Марыся подняла на сына глаза так тяжело, будто на ее веках покоился весь земной шар.
– Она его забрала, – торжественно объявил Вадим, его голос дрожал, угрожая сорваться в истерику. – Кто следующий? Ты у нас походу предсказываешь смерть как привокзальная цыганка.
Марыся смотрела на сына своими бархатными серыми глазами. Она смотрела полувопросительным взглядом, словно видела Вадима впервые. И молчала, плотно сжатый рот не пропускал ни звука.
Вадим выругался про себя и махнул на неё рукой. Иногда ему казалось, что мать – единственное живое существо в этом доме, имеющее здравый рассудок. А он, Саша и Вера только притворяются нормальными, а на деле не могут сообразить какая реальность действительно существует. А мать все понимает, но по злобе своего сердца не желает открывать другим истину.
Внезапно Марыся вскинула голову и напрягла слух как дикий зверь, затравленный охотником. Ее глаза испуганно расширились, рот задрожал. Взгляд был устремлён в окно.

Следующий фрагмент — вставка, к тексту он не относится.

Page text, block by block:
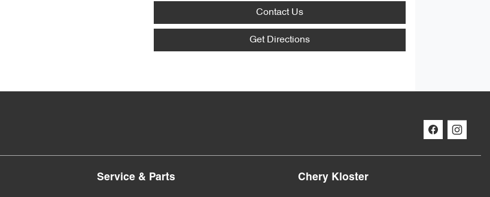
Contact Us
Get Directions
Service & Parts Chery Kloster
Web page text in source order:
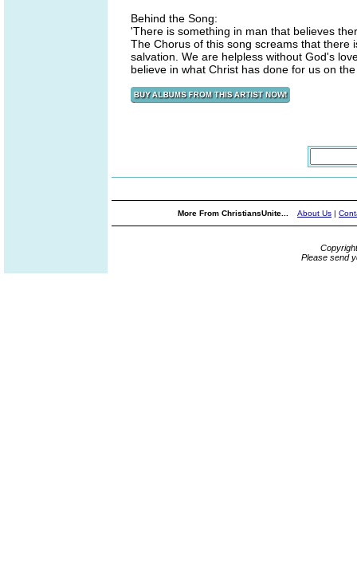
Behind the Song:
'There is something in man that believes
The Chorus of this song screams that there
salvation. We are helpless without God's
believe in what Christ has done for us on
More From ChristiansUnite... About Us |
Please send
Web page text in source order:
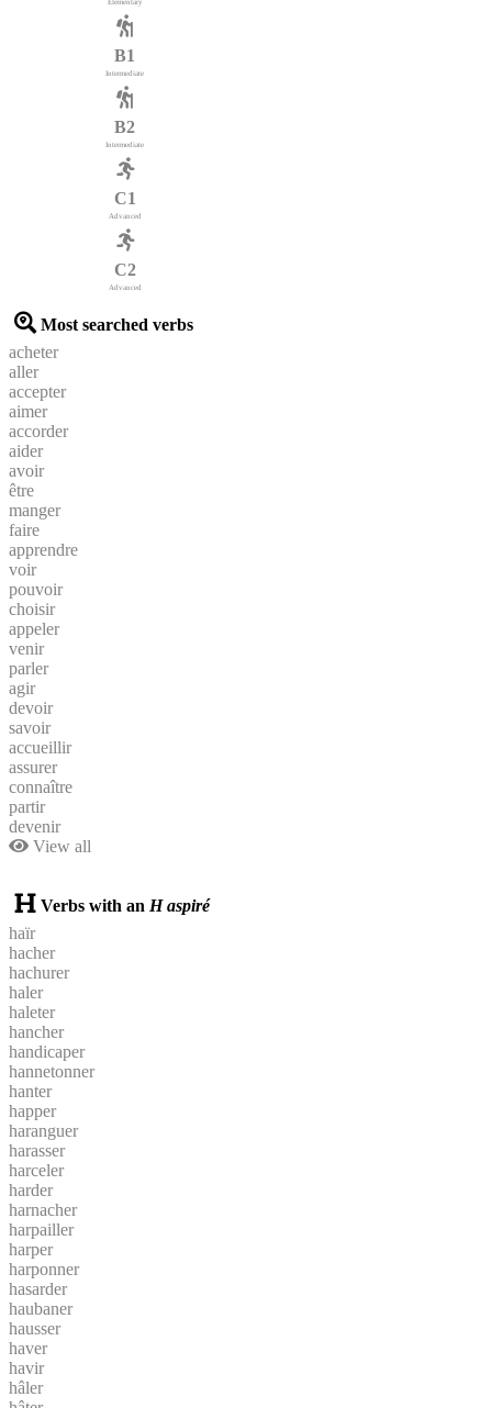
Elementary
B1
Intermediate
B2
Intermediate
C1
Advanced
C2
Advanced
Most searched verbs
acheter
aller
accepter
aimer
accorder
aider
avoir
être
manger
faire
apprendre
voir
pouvoir
choisir
appeler
venir
parler
agir
devoir
savoir
accueillir
assurer
connaître
partir
devenir
View all
Verbs with an H aspiré
haïr
hacher
hachurer
haler
haleter
hancher
handicaper
hannetonner
hanter
happer
haranguer
harasser
harceler
harder
harnacher
harpailler
harper
harponner
hasarder
haubaner
hausser
haver
havir
hâler

Вадим также повернул голову и увидел в окне Веру. Испугавшись, что у матери начнётся припадок, он поспешил задернуть шторы.
– Это всего лишь Вера, Сашина жена, – Вадим добродушно усмехнулся. – Это вовсе не она, не бойся. Саша просто никак не позабудет свою любовницу и отыскал в Москве похожую на неё женщину. Но Вера напоминает Лидию лишь внешне. На самом деле она неплохая женщина. Саша, разумеется, ее не стоит. Угораздило же ее забеременеть от него. Впрочем, Юлю же угораздило родить мне Арсения. Наш род проклят, да? Посуди сама: вы с Сашей тронулись умом, Павел и Арсений безвременно ушли, я живу как неприкаянный. Это ведь от вас пошло? Небось дед Анджей обворовался в своё время. Кольцо ваше точно ведь украл? Больно дорогая побрякушка. И счастья никому не принесла. Совпадение ли, что Арсений носил его в день смерти?

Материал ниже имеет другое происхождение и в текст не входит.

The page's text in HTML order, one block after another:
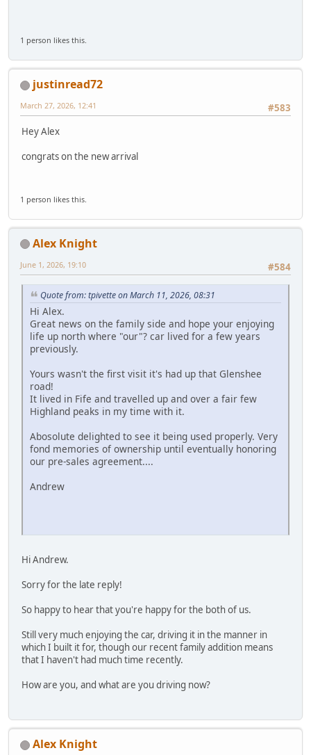
1 person likes this.
justinread72
#583
March 27, 2026, 12:41
Hey Alex
congrats on the new arrival
1 person likes this.
Alex Knight
#584
June 1, 2026, 19:10
Quote from: tpivette on March 11, 2026, 08:31
Hi Alex.
Great news on the family side and hope your enjoying
life up north where "our"? car lived for a few years
previously.
Yours wasn't the first visit it's had up that Glenshee
road!
It lived in Fife and travelled up and over a fair few
Highland peaks in my time with it.
Abosolute delighted to see it being used properly. Very
fond memories of ownership until eventually honoring
our pre-sales agreement....
Andrew
Hi Andrew.
Sorry for the late reply!
So happy to hear that you're happy for the both of us.
Still very much enjoying the car, driving it in the manner in
which I built it for, though our recent family addition means
that I haven't had much time recently.
How are you, and what are you driving now?
Alex Knight
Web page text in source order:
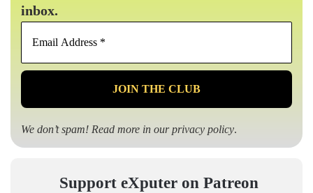
inbox.
Email
*
We don’t spam! Read more in ourprivacy policy.
Support eXputer on Patreon
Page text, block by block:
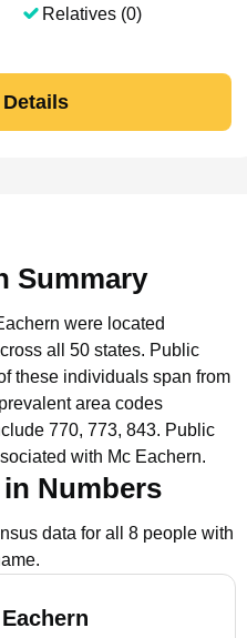
Relatives (0)
Summary
were located
all 50 states. Public
these individuals span from
area codes
770, 773, 843. Public
with Mc Eachern.
Numbers
data for all 8 people with
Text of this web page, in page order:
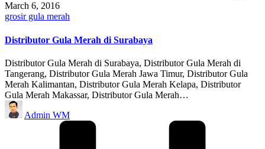
March 6, 2016
Posted
grosir gula merah
Distributor Gula Merah di Surabaya
Distributor Gula Merah di Surabaya, Distributor Gula Merah di
Tangerang, Distributor Gula Merah Jawa Timur, Distributor Gula
Merah Kalimantan, Distributor Gula Merah Kelapa, Distributor
Gula Merah Makassar, Distributor Gula Merah…
Posted
by
Admin WM

Вадим говорил в пустоту, Марыся не слушала его. Ее взгляд блуждал от занавешенного окна к полке с иконами. Столько образов, что впору открывать домашний храм. Вадим хоть и перестал верить в Бога, но не мог отделаться от ощущения некой скверны. Негоже иконам пылится в комнате, где хозяйничают бесы.